Moss: In your bio, you reference that "good stories can change hearts. Changed hearts can change minds. And changed minds impact our values and can galvanize us into action."

Obeidi: A law can be put in place to not commit hate crimes against each other, but that doesn't mean that we'll love one another. A good story can change hearts and minds can unite. That's why I said that the entertainment industry is a powerful tool to [drive] change.

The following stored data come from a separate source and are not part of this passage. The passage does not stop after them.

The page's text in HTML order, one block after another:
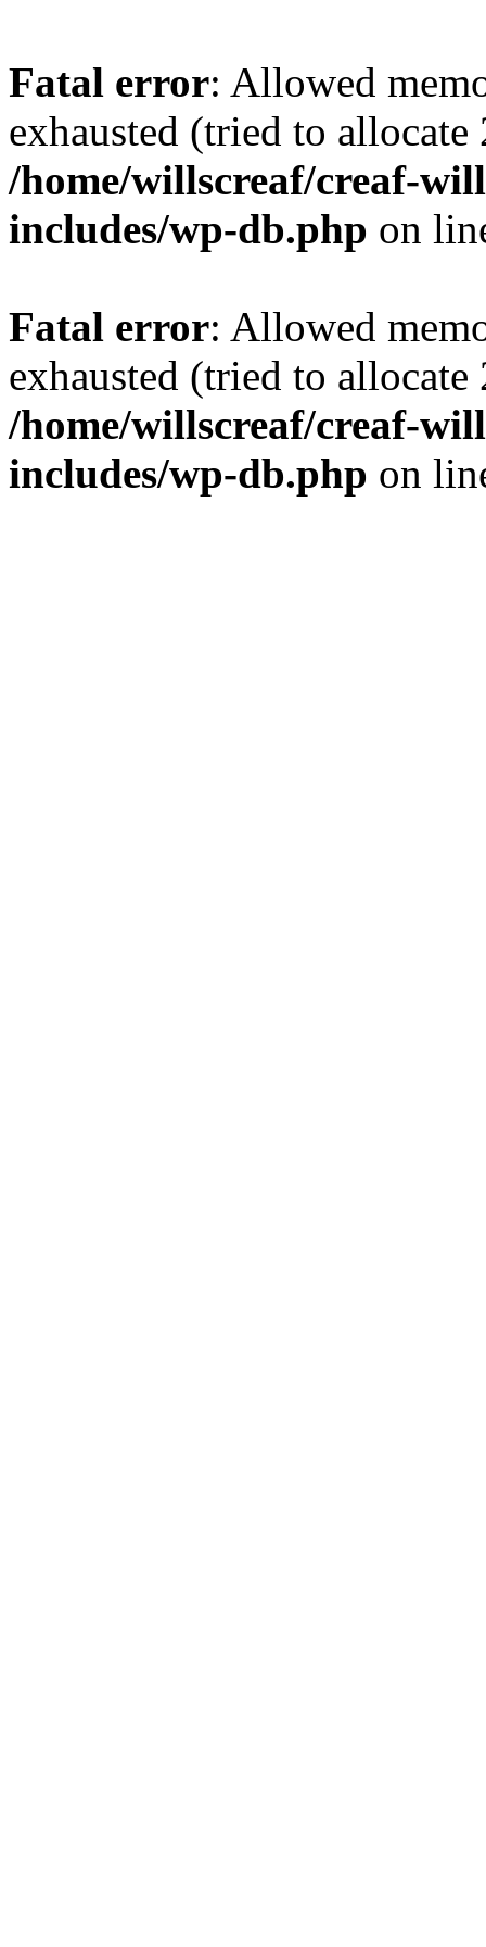
Fatal error: Allowed
exhausted (tried to
/home/willscreaf/creaf-
includes/wp-db.php on
Fatal error: Allowed
exhausted (tried to
/home/willscreaf/creaf-
includes/wp-db.php on
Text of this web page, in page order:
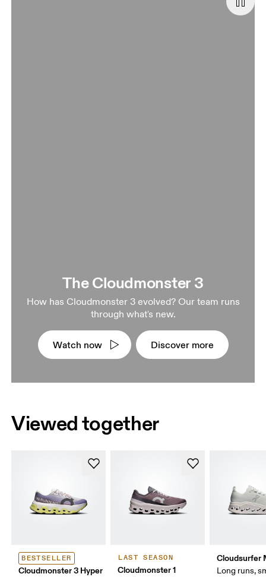
The Cloudmonster 3
How has Cloudmonster 3 evolved? Our team runs
through what's new.
Watch now Discover more
Viewed together
BESTSELLER
Cloudmonster 3 Hyper
LAST SEASON
Cloudmonster 1
Cloudsurfer
Long runs,
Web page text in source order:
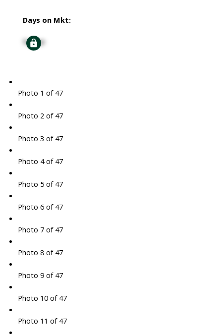
Days on Mkt:
Signup
Photo 1 of 47
Photo 2 of 47
Photo 3 of 47
Photo 4 of 47
Photo 5 of 47
Photo 6 of 47
Photo 7 of 47
Photo 8 of 47
Photo 9 of 47
Photo 10 of 47
Photo 11 of 47
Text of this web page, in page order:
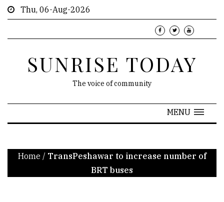
Thu, 06-Aug-2026
SUNRISE TODAY
The voice of community
MENU
Home / TransPeshawar to increase number of
BRT buses
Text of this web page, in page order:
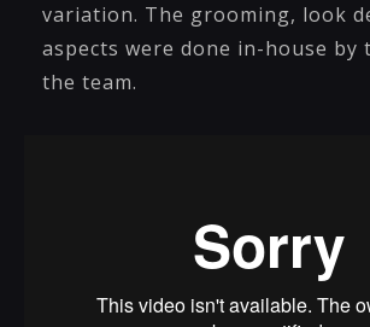
variation. The grooming, look
aspects were done in-house by
the team.
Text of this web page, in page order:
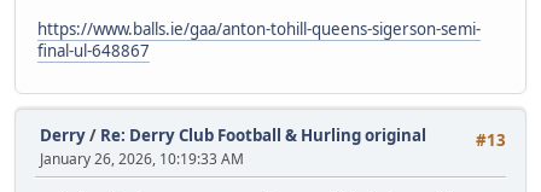
https://www.balls.ie/gaa/anton-tohill-queens-sigerson-semi-
final-ul-648867
#13
Derry/ Re: Derry Club Football & Hurling original
January 26, 2026, 10:19:33 AM

Weaving diversity and inclusion into the fabric of your company is good for business. And we have proof. In this podcast series, our Advancing Diversity Hall of Honors 2020 inductees each discuss the many ways their organizations champion diversity, equality, and inclusion, as well as examine the benefits to their company, constituents, and community. Each episode features one inductee's strategies and best practices that others can adapt to help their organizations accelerate the move from advocacy to activism.

The 2020 Advancing Diversity Hall of Honors inductees include Jill Baskin, chief marketing officer, The Hershey Company; J. Michael Haynie, Ph.D., vice chancellor for strategic initiatives and innovation, Institute for Veteran and Military Families; Tim Jones, chief executive officer, Publicis Media, Americas; Tim McNeal, talent development, Walt Disney Television; Sue Obeidi, director, Muslim Public Affairs Council, The Hollywood Bureau; Tony Rogers, chief member officer, Sam's Club; Tiffany R. Warren, founder and president, ADCOLOR, and senior vice president, chief diversity officer, Omnicom; and Shelley Zalis, chief executive officer, The Female Quotient.